Work request: What follows is a set of records. Retype them exactly, leaving out the pictures.

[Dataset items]
Content starts

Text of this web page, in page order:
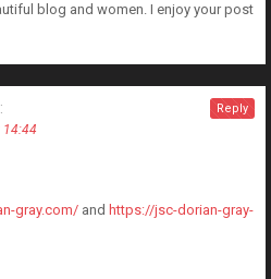
blog and women. I enjoy your post
14:44
gray.com/ and https://jsc-dorian-gray-
Reply
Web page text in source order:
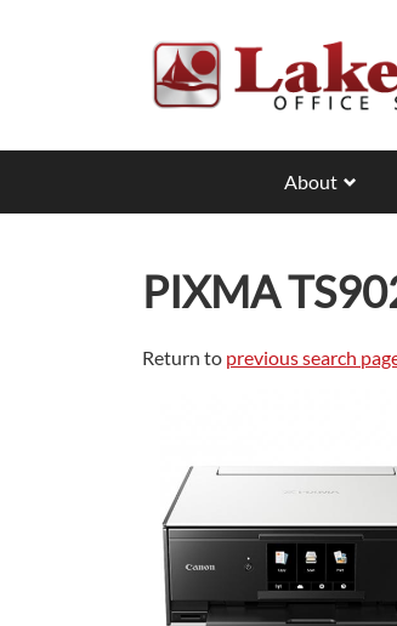
About
PIXMA
Return to previous search
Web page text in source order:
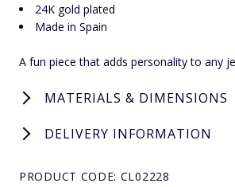
24K gold plated
Made in Spain
A fun piece that adds personality to any
MATERIALS & DIMENSIONS
DELIVERY INFORMATION
PRODUCT CODE: CL02228
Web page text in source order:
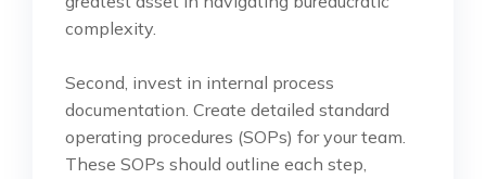
complexity.
Second, invest in internal process
documentation. Create detailed standard
operating procedures (SOPs) for your team.
These SOPs should outline each step,
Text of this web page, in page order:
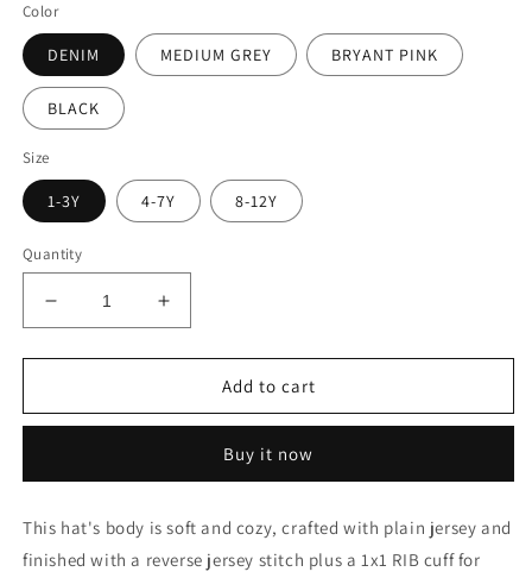
Color
DENIM MEDIUM GREY BRYANT PINK
BLACK
Size
1-3Y 4-7Y 8-12Y
Quantity
Decrease
quantity
for
SLOUCHY
Increase
quantity
for
CASHMERE
SLOUCHY
Add to cart
Buy it now
This hat's body is soft and cozy, crafted with plain jersey and
finished with a reverse jersey stitch plus a 1x1 RIB cuff for
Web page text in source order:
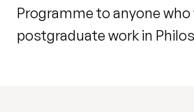
Programme to anyone
postgraduate work in
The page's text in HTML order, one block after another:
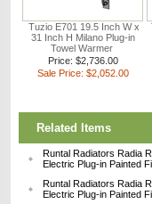
Tuzio E701 19.5 Inch W x
31 Inch H Milano Plug-in
Towel Warmer
Price: $2,736.00
Sale Price: $2,052.00
Related Items
Runtal Radiators Radia
Electric Plug-in Painted
Runtal Radiators Radia
Electric Plug-in Painted

Content ends

Response area:
Text of this web page, in page order:
blog and women. I enjoy your post
14:44
gray.com/ and https://jsc-dorian-gray-
Reply
Web page text in source order:
About
PIXMA
Return to previous search
Web page text in source order:
24K gold plated
Made in Spain
A fun piece that adds personality to any
MATERIALS & DIMENSIONS
DELIVERY INFORMATION
PRODUCT CODE: CL02228
Web page text in source order:
complexity.
Second, invest in internal process
documentation. Create detailed standard
operating procedures (SOPs) for your team.
These SOPs should outline each step,
Text of this web page, in page order:
Color
DENIM MEDIUM GREY BRYANT PINK
BLACK
Size
1-3Y 4-7Y 8-12Y
Quantity
Decrease
quantity
for
SLOUCHY
Increase
quantity
for
CASHMERE
SLOUCHY
Add to cart
Buy it now
This hat's body is soft and cozy, crafted with plain jersey and
finished with a reverse jersey stitch plus a 1x1 RIB cuff for
Web page text in source order:
Programme to anyone
postgraduate work in
The page's text in HTML order, one block after another:
Tuzio E701 19.5 Inch W x
31 Inch H Milano Plug-in
Towel Warmer
Price: $2,736.00
Sale Price: $2,052.00
Related Items
Runtal Radiators Radia
Electric Plug-in Painted
Runtal Radiators Radia
Electric Plug-in Painted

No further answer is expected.